Interview mit Ralph Gottschalg

»Regionalisierung ist ein wichtiger nächster Schritt der Energiewende«

Was wird Ihnen im Hinblick auf das Fraunhofer CSP aus dem Jahr 2024 in besonderer Erinnerung bleiben?

Trotz der herausfordernden Situation für die Solarindustrie ist es uns gelungen, einen Solarcluster Ostdeutschland (SPOT-ON) ins Leben zu rufen, der gezielt die Belange der hiesigen Unternehmen in den Blick nimmt und so ihre Zukunftsfähigkeit unterstützen soll. Eine stärkere Regionalisierung beim Ausbau der erneuerbaren Energien ist in vielerlei Hinsicht ein wichtiger Schritt. Ich freue mich, dass wir für diesen Ansatz viel Rückendeckung aus der Branche und auch Unterstützung aus der Politik bekommen haben. Auf Projektebene ragt für mich das von uns entwickelte »Biomodul« heraus – ein Photovoltaik-Modul, in dem wir fast vollständig auf die Nutzung nachhaltiger Materialien gesetzt haben und so zeigen konnten, wie sich der CO2-Fußabdruck auch in der Produktion von PV-Modulen reduzieren lässt. Persönlich habe ich den Austausch mit Ulrike Jahn (Leiterin des IEA-PVPS Task 13) sehr genossen. Sie gibt dem gesamten Team als neue Kollegin mit außergewöhnlicher Erfahrung viele wertvolle Impulse.

Welche Auftraggeber adressieren Sie und welche Möglichkeiten bietet das Fraunhofer CSP zur Zusammenarbeit an?

Unser zentrales Thema ist die Qualitätssicherung für moderne PV-Lösungen: Wir begleiten den rasanten technologischen Fortschritt mit den notwendigen Anstrengungen für Prüfstandards und Testverfahren, vor allem mit Blick auf die eingesetzten Werkstoffe. Besondere, mittlerweile weltweit anerkannte Expertise können wir beispielsweise bei der Bewertung der Zuverlässigkeit von Polymermaterialien in PV-Anwendungen bieten. Immer wichtiger werden auch Fragestellungen rund um den Schutz geistigen Eigentums. Hier können wir unsere Kompetenzen im Mikrostrukturdesign einbringen, und natürlich profitieren wir auch von unserer erstklassigen Ausstattung zur Materialcharakterisierung.

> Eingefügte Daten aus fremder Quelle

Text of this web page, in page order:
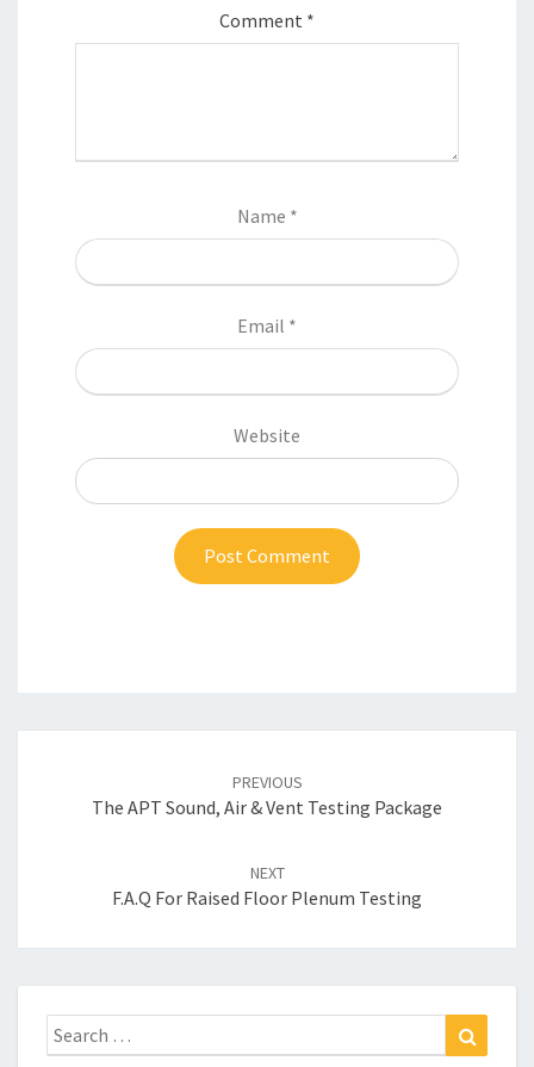
Comment *
Name *
Email *
Website
PREVIOUS
The APT Sound, Air & Vent Testing Package
NEXT
F.A.Q For Raised Floor Plenum Testing
Search
for:
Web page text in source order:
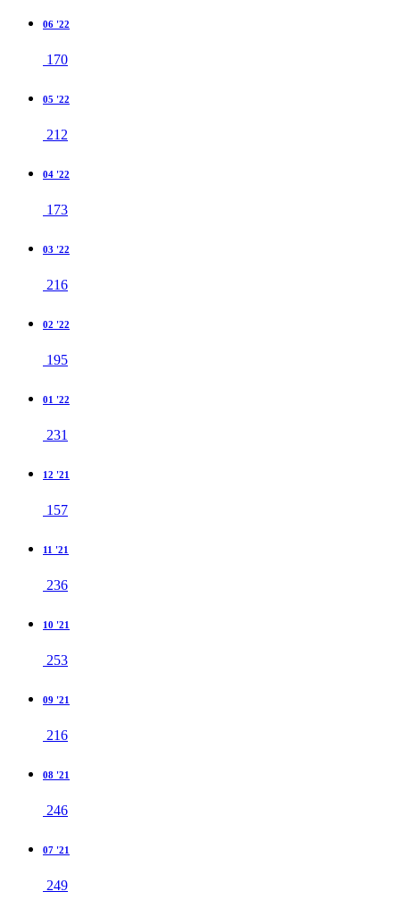
06 '22
170
05 '22
212
04 '22
173
03 '22
216
02 '22
195
01 '22
231
12 '21
157
11 '21
236
10 '21
253
09 '21
216
08 '21
246
07 '21
249
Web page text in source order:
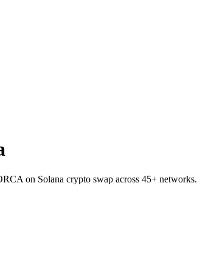
on Solana crypto swap across 45+ networks.
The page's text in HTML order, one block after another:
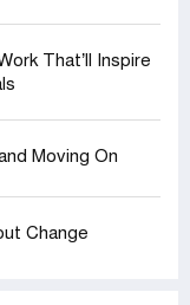
That’ll Inspire
Moving On
Change
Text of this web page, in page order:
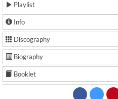
Playlist
Info
Discography
Biography
Booklet
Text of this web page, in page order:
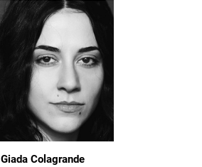
Giada Colagrande
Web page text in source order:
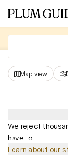
Map view
We reject
have to.
Learn about our
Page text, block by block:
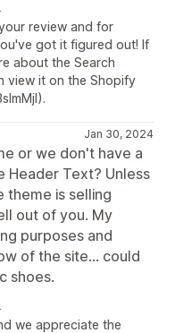
review and for
got it figured out! If
about the Search
view it on the Shopify
Jan 30, 2024
or we don't have a
Text? Unless
theme is selling
out of you. My
purposes and
of the site... could
shoes.
we appreciate the
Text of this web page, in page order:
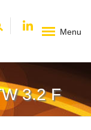
Menu
3.2 F
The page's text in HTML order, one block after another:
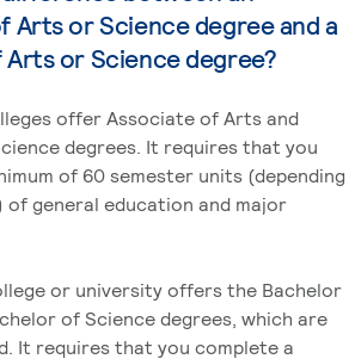
Arts or Science degree and a
or Science degree?
offer Associate of Arts and
degrees. It requires that you
of 60 semester units (depending
of general education and major
or university offers the Bachelor
of Science degrees, which are
It requires that you complete a
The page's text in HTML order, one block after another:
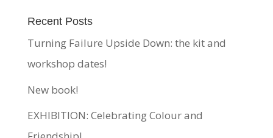
Recent Posts
Turning Failure Upside Down: the kit and
workshop dates!
New book!
EXHIBITION: Celebrating Colour and
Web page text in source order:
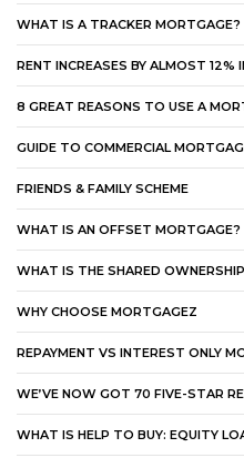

In der EU hat die Erzeugung von Strom aus Photovoltaik und Windkraft 2024 erstmals die von fossilen Kraftwerken übertroffen. Wie bewerten Sie diese Entwicklung?

Dieser Meilenstein belegt, dass erneuerbare Energien zunehmend wettbewerbsfähig und verlässlich sind. Der Trend zeigt auch, dass grüne Investitionen und der Ausbau der Infrastruktur für Erfolge sorgen, und zwar sowohl technologisch und wirtschaftlich als auch beim Blick auf die Versorgungssicherheit Deutschlands und das Erreichen der Klimaziele. Was hier in den vergangenen Jahrzehnten erreicht wurde, ist enorm – auch wenn die Energiewende in politischen Debatten derzeit gerne als Fehlschlag dargestellt wird. Der eingeschlagene Weg muss aber konsequent weiterverfolgt werden, das braucht politischen Willen. Nur so lassen sich ein langfristig stabiler Markt sichern, die Herausforderungen bei der Netzstabilität meistern und die nötigen Lösungen für die Energiespeicherung umsetzen.

Worauf freuen Sie sich im neuen Jahr und was wird 2025 eine besondere Herausforderung?

Ich freue mich darauf, den Solarcluster SPOT-ON weiterbringen und damit unser Know-how für die Kunden direkt in der Region nutzbar machen zu können. Eine Herausforderung, auch für uns als Fraunhofer CSP, bleibt die Situation des produzierenden Gewerbes in der Solarbranche.